Collected data
____________________

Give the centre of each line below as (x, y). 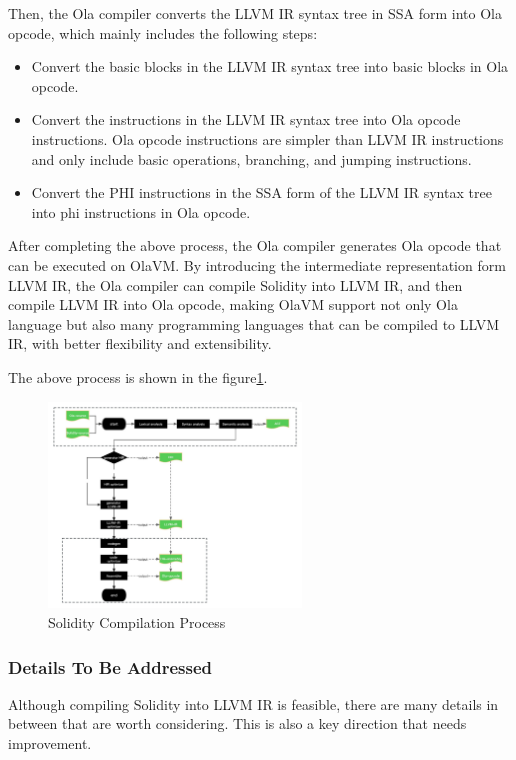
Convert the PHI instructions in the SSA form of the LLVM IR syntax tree (261, 192)
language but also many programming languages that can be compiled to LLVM (254, 323)
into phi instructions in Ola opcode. (141, 211)
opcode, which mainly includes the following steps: (163, 32)
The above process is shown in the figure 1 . (138, 376)
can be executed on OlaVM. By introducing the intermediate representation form (257, 264)
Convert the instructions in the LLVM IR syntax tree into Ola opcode (246, 119)
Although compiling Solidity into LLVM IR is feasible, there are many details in (253, 703)

____________________

• **Task to complete**
Print exactly, and only, the lines running from the one that contains "The above process" to the last line of the records above.

• **Answer**
The above process is shown in the figure 1 . (138, 376)
can be executed on OlaVM. By introducing the intermediate representation form (257, 264)
Convert the instructions in the LLVM IR syntax tree into Ola opcode (246, 119)
Although compiling Solidity into LLVM IR is feasible, there are many details in (253, 703)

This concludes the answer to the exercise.